■ **Listed records**:

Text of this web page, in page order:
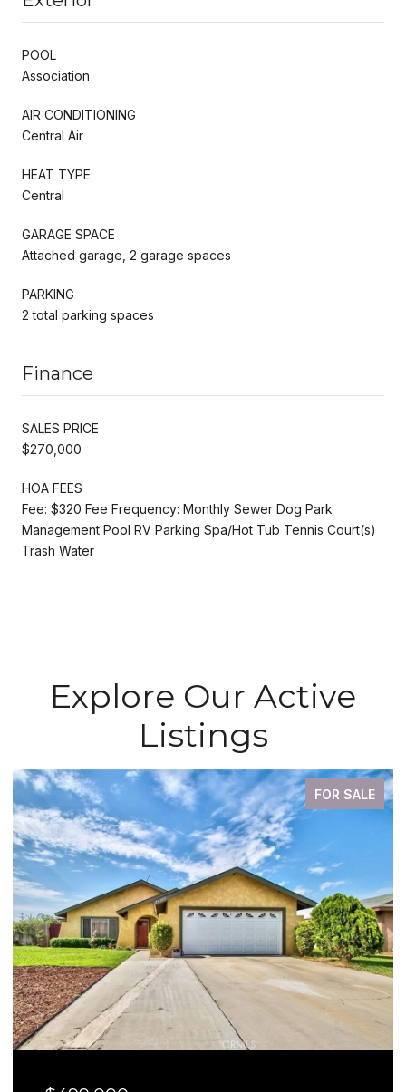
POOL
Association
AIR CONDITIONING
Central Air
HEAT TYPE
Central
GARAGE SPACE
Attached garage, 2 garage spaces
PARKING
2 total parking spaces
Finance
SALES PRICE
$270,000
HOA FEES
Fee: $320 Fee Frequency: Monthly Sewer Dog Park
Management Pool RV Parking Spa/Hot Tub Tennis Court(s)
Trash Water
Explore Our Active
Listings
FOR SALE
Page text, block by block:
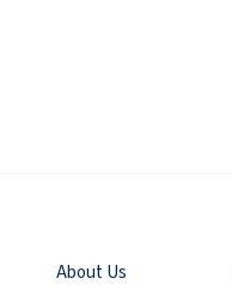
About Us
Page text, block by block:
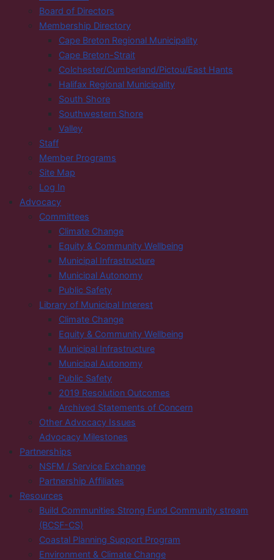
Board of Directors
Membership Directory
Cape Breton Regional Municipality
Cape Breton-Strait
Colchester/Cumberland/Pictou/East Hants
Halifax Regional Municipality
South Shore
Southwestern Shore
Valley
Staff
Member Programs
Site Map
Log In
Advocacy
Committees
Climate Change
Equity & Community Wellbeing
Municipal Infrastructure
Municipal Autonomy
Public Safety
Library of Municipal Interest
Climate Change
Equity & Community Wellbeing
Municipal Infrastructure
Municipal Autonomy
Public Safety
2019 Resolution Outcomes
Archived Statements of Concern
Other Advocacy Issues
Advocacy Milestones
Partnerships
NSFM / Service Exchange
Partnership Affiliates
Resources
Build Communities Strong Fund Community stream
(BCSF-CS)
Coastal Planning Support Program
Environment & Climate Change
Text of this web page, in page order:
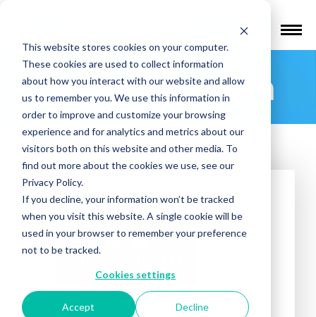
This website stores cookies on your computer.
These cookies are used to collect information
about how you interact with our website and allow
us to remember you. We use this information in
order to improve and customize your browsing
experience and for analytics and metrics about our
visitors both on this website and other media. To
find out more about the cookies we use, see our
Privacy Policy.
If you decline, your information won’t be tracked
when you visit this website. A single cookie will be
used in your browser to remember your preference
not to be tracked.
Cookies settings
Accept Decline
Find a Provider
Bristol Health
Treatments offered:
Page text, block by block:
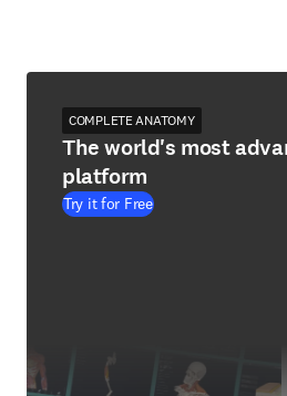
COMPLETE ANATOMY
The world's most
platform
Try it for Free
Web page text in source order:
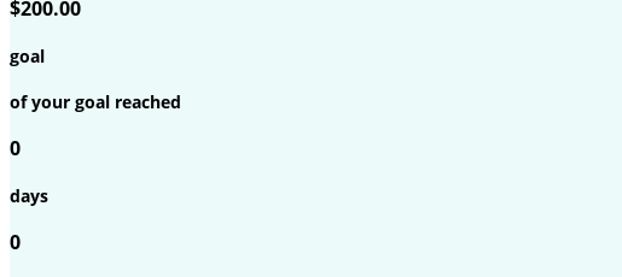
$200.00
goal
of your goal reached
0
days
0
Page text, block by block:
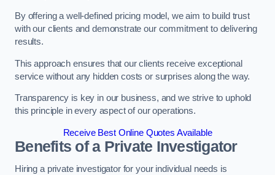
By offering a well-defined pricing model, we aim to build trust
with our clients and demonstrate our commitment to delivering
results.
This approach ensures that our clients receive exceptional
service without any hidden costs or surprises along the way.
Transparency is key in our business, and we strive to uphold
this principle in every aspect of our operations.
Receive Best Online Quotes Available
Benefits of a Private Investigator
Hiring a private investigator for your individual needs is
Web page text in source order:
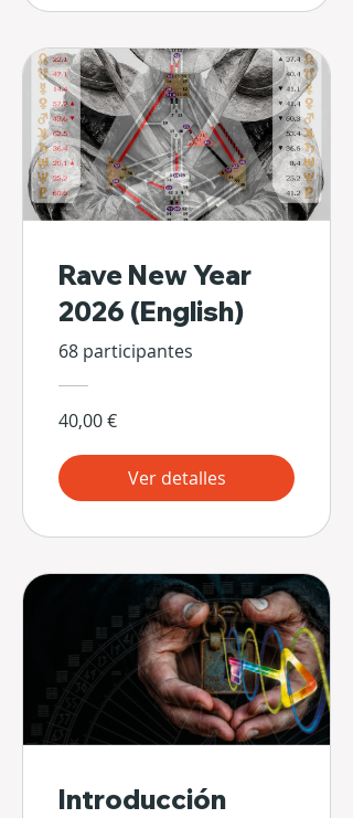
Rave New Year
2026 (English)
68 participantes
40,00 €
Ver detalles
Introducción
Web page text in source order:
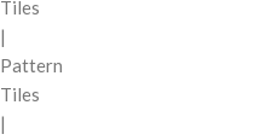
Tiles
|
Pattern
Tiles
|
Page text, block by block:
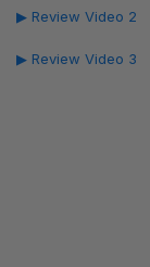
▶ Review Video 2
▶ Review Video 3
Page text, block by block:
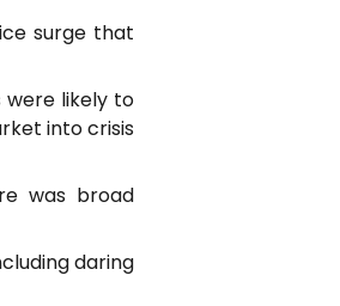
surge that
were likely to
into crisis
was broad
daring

■ **Work instructions**: Copy out the entries exactly as they stand, omitting the images.

■ **Task result**:
Text of this web page, in page order:
POOL
Association
AIR CONDITIONING
Central Air
HEAT TYPE
Central
GARAGE SPACE
Attached garage, 2 garage spaces
PARKING
2 total parking spaces
Finance
SALES PRICE
$270,000
HOA FEES
Fee: $320 Fee Frequency: Monthly Sewer Dog Park
Management Pool RV Parking Spa/Hot Tub Tennis Court(s)
Trash Water
Explore Our Active
Listings
FOR SALE
Page text, block by block:
About Us
Page text, block by block:
Board of Directors
Membership Directory
Cape Breton Regional Municipality
Cape Breton-Strait
Colchester/Cumberland/Pictou/East Hants
Halifax Regional Municipality
South Shore
Southwestern Shore
Valley
Staff
Member Programs
Site Map
Log In
Advocacy
Committees
Climate Change
Equity & Community Wellbeing
Municipal Infrastructure
Municipal Autonomy
Public Safety
Library of Municipal Interest
Climate Change
Equity & Community Wellbeing
Municipal Infrastructure
Municipal Autonomy
Public Safety
2019 Resolution Outcomes
Archived Statements of Concern
Other Advocacy Issues
Advocacy Milestones
Partnerships
NSFM / Service Exchange
Partnership Affiliates
Resources
Build Communities Strong Fund Community stream
(BCSF-CS)
Coastal Planning Support Program
Environment & Climate Change
Text of this web page, in page order:
This website stores cookies on your computer.
These cookies are used to collect information
about how you interact with our website and allow
us to remember you. We use this information in
order to improve and customize your browsing
experience and for analytics and metrics about our
visitors both on this website and other media. To
find out more about the cookies we use, see our
Privacy Policy.
If you decline, your information won’t be tracked
when you visit this website. A single cookie will be
used in your browser to remember your preference
not to be tracked.
Cookies settings
Accept Decline
Find a Provider
Bristol Health
Treatments offered:
Page text, block by block:
COMPLETE ANATOMY
The world's most
platform
Try it for Free
Web page text in source order:
$200.00
goal
of your goal reached
0
days
0
Page text, block by block:
By offering a well-defined pricing model, we aim to build trust
with our clients and demonstrate our commitment to delivering
results.
This approach ensures that our clients receive exceptional
service without any hidden costs or surprises along the way.
Transparency is key in our business, and we strive to uphold
this principle in every aspect of our operations.
Receive Best Online Quotes Available
Benefits of a Private Investigator
Hiring a private investigator for your individual needs is
Web page text in source order:
Rave New Year
2026 (English)
68 participantes
40,00 €
Ver detalles
Introducción
Web page text in source order:
Tiles
|
Pattern
Tiles
|
Page text, block by block:
▶ Review Video 2
▶ Review Video 3
Page text, block by block:
surge that
were likely to
into crisis
was broad
daring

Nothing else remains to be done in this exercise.